START Exercise data

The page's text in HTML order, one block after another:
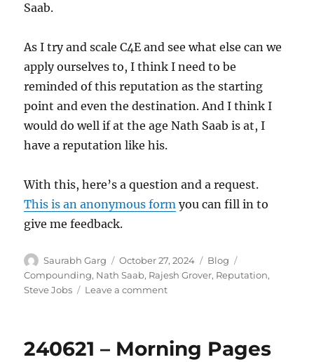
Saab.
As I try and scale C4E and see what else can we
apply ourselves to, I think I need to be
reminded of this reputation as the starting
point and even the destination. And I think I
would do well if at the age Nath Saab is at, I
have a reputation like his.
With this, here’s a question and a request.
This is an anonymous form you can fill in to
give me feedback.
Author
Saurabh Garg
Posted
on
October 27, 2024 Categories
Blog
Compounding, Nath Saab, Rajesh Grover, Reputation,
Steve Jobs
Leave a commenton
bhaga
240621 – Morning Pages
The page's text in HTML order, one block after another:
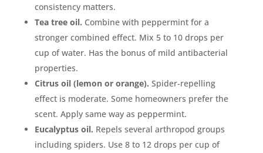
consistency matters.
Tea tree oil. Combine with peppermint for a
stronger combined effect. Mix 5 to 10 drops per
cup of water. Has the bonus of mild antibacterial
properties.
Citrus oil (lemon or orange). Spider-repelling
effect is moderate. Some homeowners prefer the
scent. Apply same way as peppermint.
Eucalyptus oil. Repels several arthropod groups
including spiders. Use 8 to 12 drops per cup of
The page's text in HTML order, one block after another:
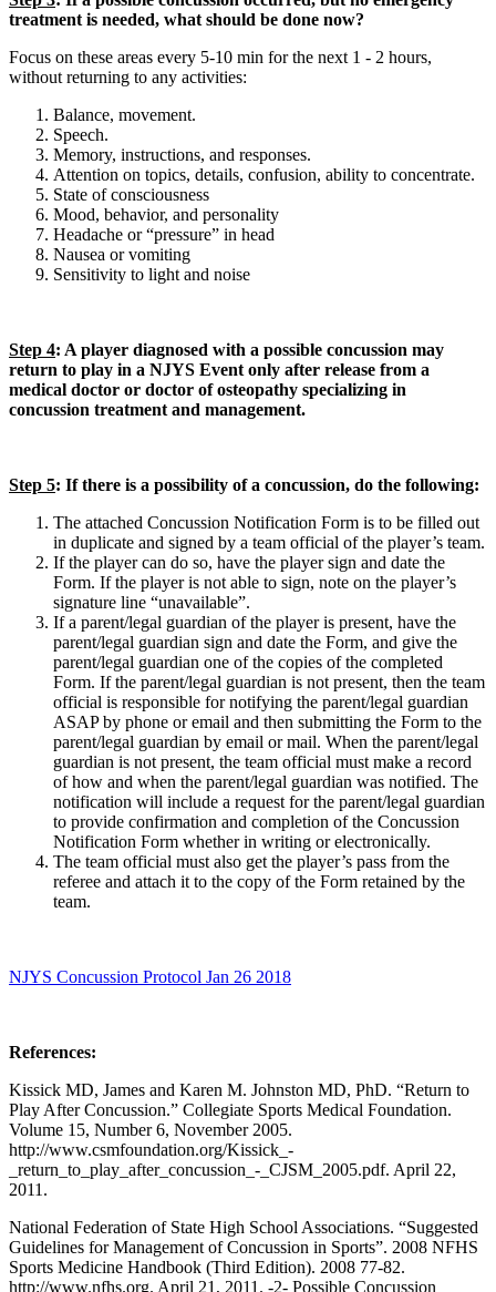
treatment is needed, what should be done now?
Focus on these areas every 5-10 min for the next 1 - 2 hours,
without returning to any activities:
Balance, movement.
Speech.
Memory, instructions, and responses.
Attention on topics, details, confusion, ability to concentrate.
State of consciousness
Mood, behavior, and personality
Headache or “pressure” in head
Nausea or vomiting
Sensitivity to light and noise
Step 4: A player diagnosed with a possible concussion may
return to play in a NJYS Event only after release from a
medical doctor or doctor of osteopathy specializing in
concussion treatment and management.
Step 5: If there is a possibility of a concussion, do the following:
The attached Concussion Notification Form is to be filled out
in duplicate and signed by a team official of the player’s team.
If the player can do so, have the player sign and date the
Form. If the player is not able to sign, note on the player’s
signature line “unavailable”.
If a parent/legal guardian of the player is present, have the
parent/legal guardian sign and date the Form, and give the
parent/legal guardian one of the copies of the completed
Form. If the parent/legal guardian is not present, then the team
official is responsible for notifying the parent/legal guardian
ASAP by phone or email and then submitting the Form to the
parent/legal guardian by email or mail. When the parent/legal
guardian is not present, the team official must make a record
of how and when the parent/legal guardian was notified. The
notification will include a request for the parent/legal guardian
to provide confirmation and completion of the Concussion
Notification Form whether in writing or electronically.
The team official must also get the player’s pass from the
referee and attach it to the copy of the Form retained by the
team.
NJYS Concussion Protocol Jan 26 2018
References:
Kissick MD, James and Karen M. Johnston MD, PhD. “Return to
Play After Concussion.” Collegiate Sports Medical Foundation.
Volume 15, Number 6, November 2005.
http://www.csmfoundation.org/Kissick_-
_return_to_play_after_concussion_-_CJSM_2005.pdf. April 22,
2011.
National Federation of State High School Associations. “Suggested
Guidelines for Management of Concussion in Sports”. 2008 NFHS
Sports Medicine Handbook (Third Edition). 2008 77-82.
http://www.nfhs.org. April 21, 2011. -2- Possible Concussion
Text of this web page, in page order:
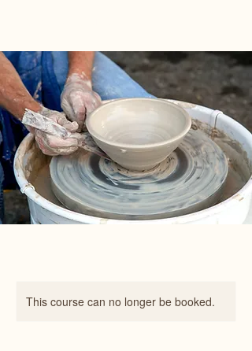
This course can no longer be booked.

END Exercise data

_Work request_:
Go through the preceding material and copy each line that has the word "must".

_Exercise solution_:
guardian is not present, the team official must make a record
The team official must also get the player’s pass from the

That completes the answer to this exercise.